TASK INSTRUCTIONS - For the entries below, say how many lines include the word "Find" and add nothing else.

DATA SHOWN -
┌──
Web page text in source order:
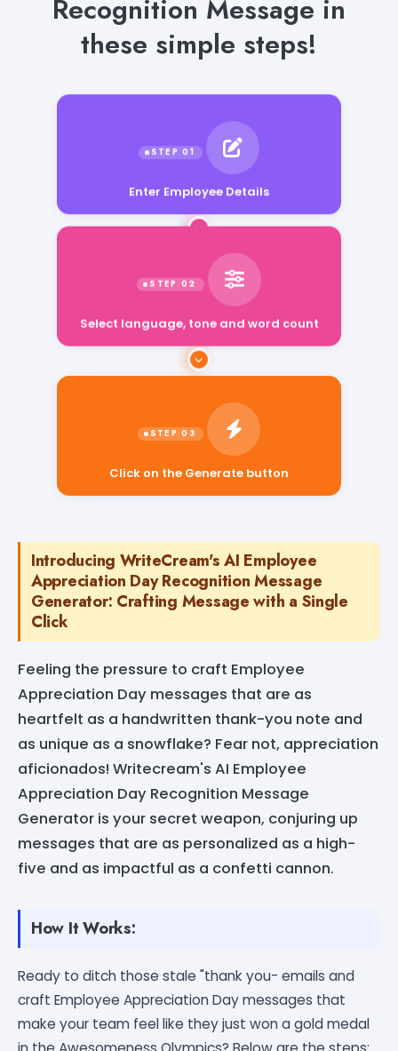
Recognition Message in
these simple steps!
Enter Employee Details
Select language, tone and word count
Introducing WriteCream's AI Employee
Appreciation Day Recognition Message
Generator: Crafting Message with a Single
Click
Feeling the pressure to craft Employee
Appreciation Day messages that are as
heartfelt as a handwritten thank-you note and
as unique as a snowflake? Fear not, appreciation
aficionados! Writecream's AI Employee
Appreciation Day Recognition Message
Generator is your secret weapon, conjuring up
messages that are as personalized as a high-
five and as impactful as a confetti cannon.
How It Works:
Ready to ditch those stale "thank you- emails and
craft Employee Appreciation Day messages that
make your team feel like they just won a gold medal
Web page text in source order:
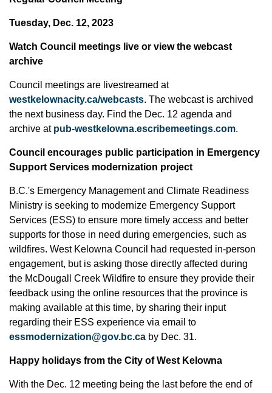
Tuesday, Dec. 12, 2023
Watch Council meetings live or view the webcast
archive
Council meetings are livestreamed at
westkelownacity.ca/webcasts. The webcast is archived
the next business day. Find the Dec. 12 agenda and
archive at pub-westkelowna.escribemeetings.com.
Council encourages public participation in Emergency
Support Services modernization project
B.C.'s Emergency Management and Climate Readiness
Ministry is seeking to modernize Emergency Support
Services (ESS) to ensure more timely access and better
supports for those in need during emergencies, such as
wildfires. West Kelowna Council had requested in-person
engagement, but is asking those directly affected during
the McDougall Creek Wildfire to ensure they provide their
feedback using the online resources that the province is
making available at this time, by sharing their input
regarding their ESS experience via email to
essmodernization@gov.bc.ca by Dec. 31.
Happy holidays from the City of West Kelowna
With the Dec. 12 meeting being the last before the end of
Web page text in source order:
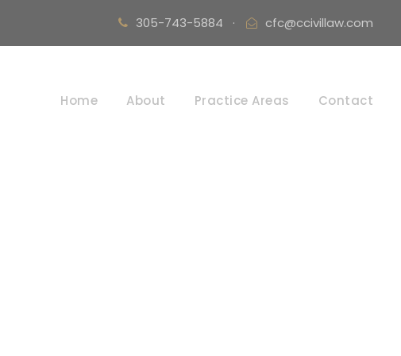
305-743-5884 · cfc@ccivillaw.com
Home About Practice Areas Contact
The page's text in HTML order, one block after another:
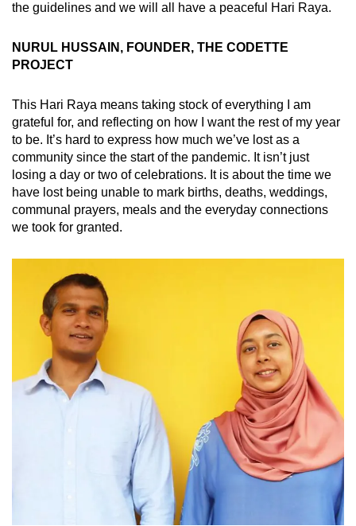
the guidelines and we will all have a peaceful Hari Raya.
NURUL HUSSAIN, FOUNDER, THE CODETTE
PROJECT
This Hari Raya means taking stock of everything I am
grateful for, and reflecting on how I want the rest of my year
to be. It’s hard to express how much we’ve lost as a
community since the start of the pandemic. It isn’t just
losing a day or two of celebrations. It is about the time we
have lost being unable to mark births, deaths, weddings,
communal prayers, meals and the everyday connections
we took for granted.
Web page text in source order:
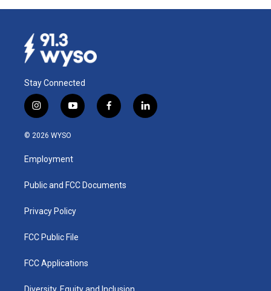
Stay Connected
i
n
s
a
g
a
y
o
u
b
f
a
k
l
i
© 2026 WYSO
Employment
Public and FCC Documents
Privacy Policy
FCC Public File
FCC Applications
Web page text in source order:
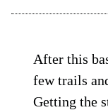
After this
few trails
Getting the
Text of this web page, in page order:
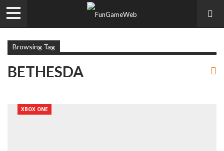
Browsing Tag
BETHESDA
XBOX ONE
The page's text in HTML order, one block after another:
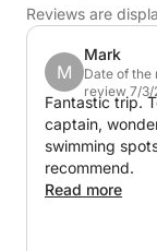
The price of
Each
of 12 guests.
Reviews are
M
Mark
Date of the
review 7/3/
Fantastic trip.
captain,
swimming
recommend.
Read more
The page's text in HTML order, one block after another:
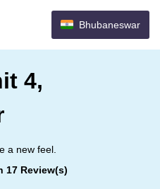
Bhubaneswar
4,
a new feel.
17 Review(s)
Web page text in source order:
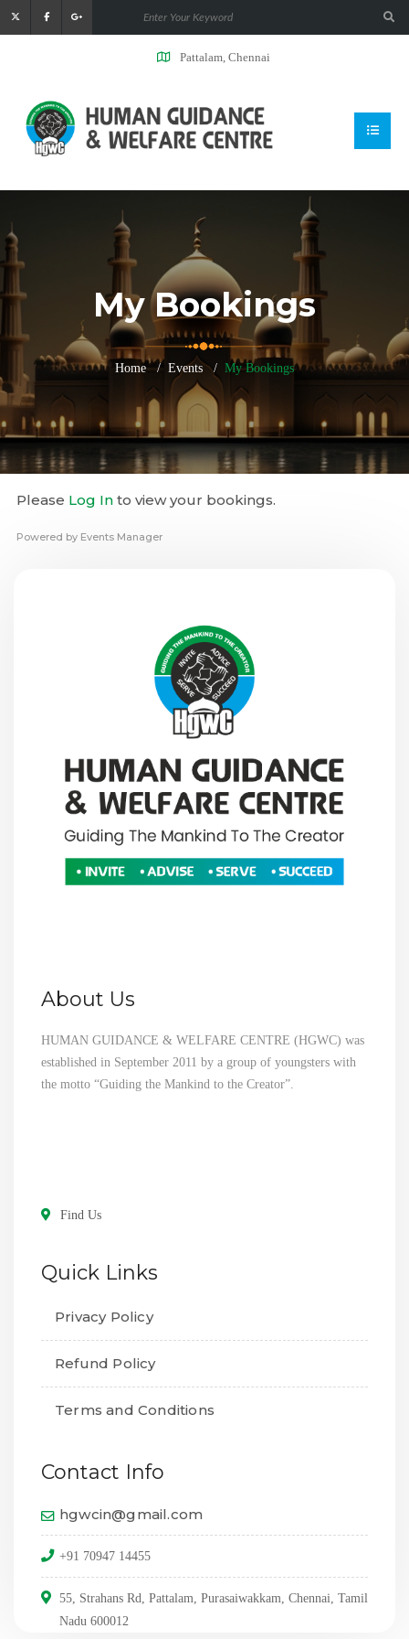
Pattalam, Chennai
My Bookings
Home Events My Bookings
Please Log In to view your bookings.
Powered by Events Manager
About Us
HUMAN GUIDANCE & WELFARE CENTRE (HGWC) was
established in September 2011 by a group of youngsters with
the motto “Guiding the Mankind to the Creator”.
Find Us
Quick Links
Privacy Policy
Refund Policy
Terms and Conditions
Contact Info
hgwcin@gmail.com
+91 70947 14455
55, Strahans Rd, Pattalam, Purasaiwakkam, Chennai, Tamil
Nadu 600012
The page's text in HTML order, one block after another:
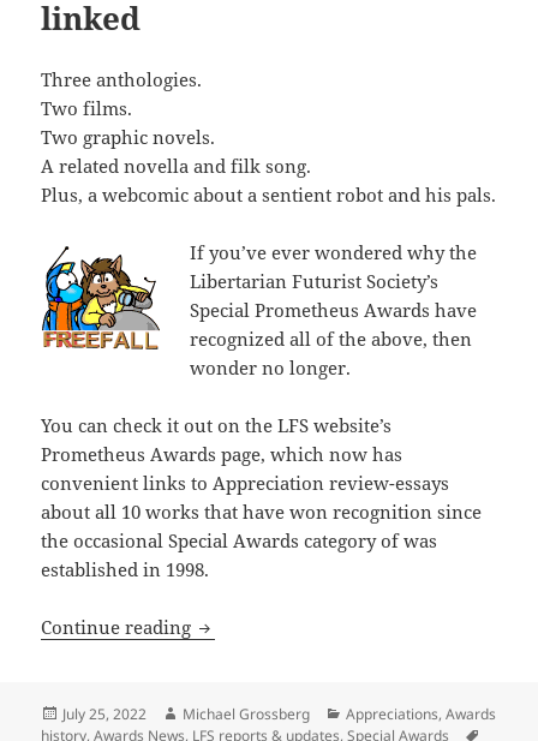
linked
Three anthologies.
Two films.
Two graphic novels.
A related novella and filk song.
Plus, a webcomic about a sentient robot and his pals.
If you’ve ever wondered why the
Libertarian Futurist Society’s
Special Prometheus Awards have
recognized all of the above, then
wonder no longer.
You can check it out on the LFS website’s
Prometheus Awards page, which now has
convenient links to Appreciation review-essays
about all 10 works that have won recognition since
the occasional Special Awards category of was
established in 1998.
Continue reading Appreciation series update: Review-
Posted
on
July 25, 2022 Author
Michael Grossberg Categories
Appreciations,Awards
history,Awards News, LFS reports & updates,Special Awards
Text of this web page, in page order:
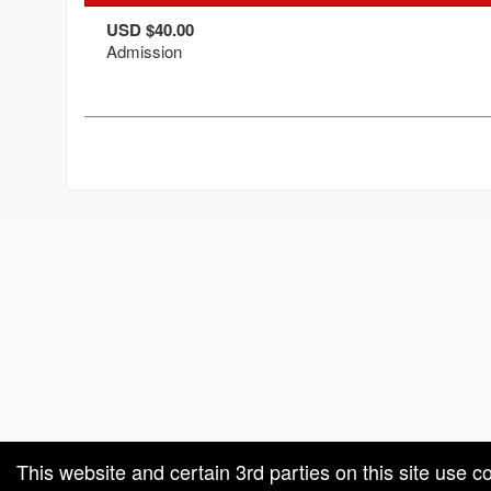
USD $40.00
Admission
This website and certain 3rd parties on this site use
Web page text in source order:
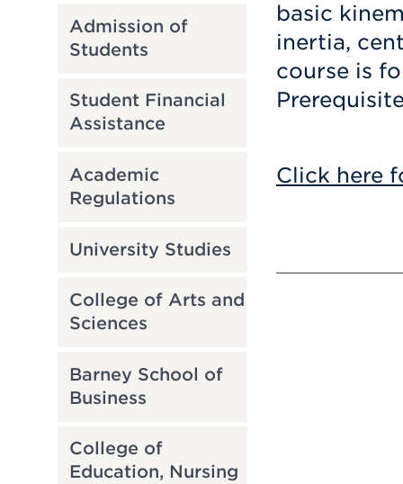
Admission of
Students
Student Financial
Assistance
Academic
Regulations
University Studies
College of Arts and
Sciences
Barney School of
Business
College of
Education, Nursing
basic
inertia,
course is
Click here
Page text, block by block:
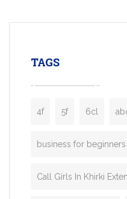
TAGS
4f 5f 6cl
business for beginners
Call Girls In Khirki
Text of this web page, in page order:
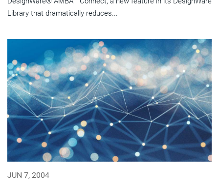
Library that dramatically reduces...
JUN 7, 2004
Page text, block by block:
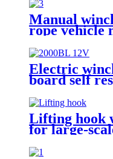
Manual
rope vehicle
lifting hoist
winch
Electric
board self
hoist winch
Lifting hook
for large-
└──
EXPECTED ANSWER - 2